▶ WHAT THE TASK REQUIRES: Work through the entries below and report how many lines include "Arts". The number alone is the answer.

____

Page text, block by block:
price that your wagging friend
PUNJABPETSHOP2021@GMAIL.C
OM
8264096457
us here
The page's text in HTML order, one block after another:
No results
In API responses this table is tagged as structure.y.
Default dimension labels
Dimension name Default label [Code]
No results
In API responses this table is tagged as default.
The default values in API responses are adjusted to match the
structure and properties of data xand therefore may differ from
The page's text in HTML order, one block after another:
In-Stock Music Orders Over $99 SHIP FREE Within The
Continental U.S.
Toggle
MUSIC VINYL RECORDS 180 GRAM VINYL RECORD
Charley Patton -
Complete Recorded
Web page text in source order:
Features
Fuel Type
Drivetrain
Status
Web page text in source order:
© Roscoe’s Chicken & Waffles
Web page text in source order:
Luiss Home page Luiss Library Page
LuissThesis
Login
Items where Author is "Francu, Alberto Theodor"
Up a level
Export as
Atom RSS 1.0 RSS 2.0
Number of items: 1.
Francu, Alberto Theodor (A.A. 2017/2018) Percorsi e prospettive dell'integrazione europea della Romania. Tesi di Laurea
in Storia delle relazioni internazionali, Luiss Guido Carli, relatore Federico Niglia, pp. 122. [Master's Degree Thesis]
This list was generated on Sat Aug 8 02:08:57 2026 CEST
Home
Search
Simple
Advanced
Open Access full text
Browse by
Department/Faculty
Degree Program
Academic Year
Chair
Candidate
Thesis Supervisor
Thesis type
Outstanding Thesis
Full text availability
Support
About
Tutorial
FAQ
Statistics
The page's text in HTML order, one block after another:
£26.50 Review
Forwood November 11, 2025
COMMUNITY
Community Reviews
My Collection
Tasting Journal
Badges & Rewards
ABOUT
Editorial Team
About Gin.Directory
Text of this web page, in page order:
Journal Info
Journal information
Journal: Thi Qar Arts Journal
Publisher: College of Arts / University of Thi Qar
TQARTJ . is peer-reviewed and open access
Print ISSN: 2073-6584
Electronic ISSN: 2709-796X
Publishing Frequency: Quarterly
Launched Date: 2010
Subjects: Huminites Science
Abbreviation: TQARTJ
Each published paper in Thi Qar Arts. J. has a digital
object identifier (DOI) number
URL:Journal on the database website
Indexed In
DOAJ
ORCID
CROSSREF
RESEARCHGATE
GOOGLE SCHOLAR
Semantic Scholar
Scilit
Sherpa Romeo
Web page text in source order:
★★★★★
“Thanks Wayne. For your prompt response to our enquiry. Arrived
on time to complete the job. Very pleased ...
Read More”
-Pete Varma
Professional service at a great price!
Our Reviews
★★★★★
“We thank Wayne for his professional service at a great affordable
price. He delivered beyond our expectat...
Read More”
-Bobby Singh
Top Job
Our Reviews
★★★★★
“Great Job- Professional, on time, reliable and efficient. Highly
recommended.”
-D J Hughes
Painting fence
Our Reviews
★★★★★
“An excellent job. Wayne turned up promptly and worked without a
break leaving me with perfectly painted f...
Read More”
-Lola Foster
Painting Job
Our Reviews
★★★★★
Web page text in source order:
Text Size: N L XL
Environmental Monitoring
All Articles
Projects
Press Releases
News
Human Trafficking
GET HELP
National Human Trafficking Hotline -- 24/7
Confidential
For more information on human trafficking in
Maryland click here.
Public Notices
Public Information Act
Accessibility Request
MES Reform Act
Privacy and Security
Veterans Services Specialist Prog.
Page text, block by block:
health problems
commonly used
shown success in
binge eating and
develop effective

____

▶ OUTPUT OF THE TASK: 3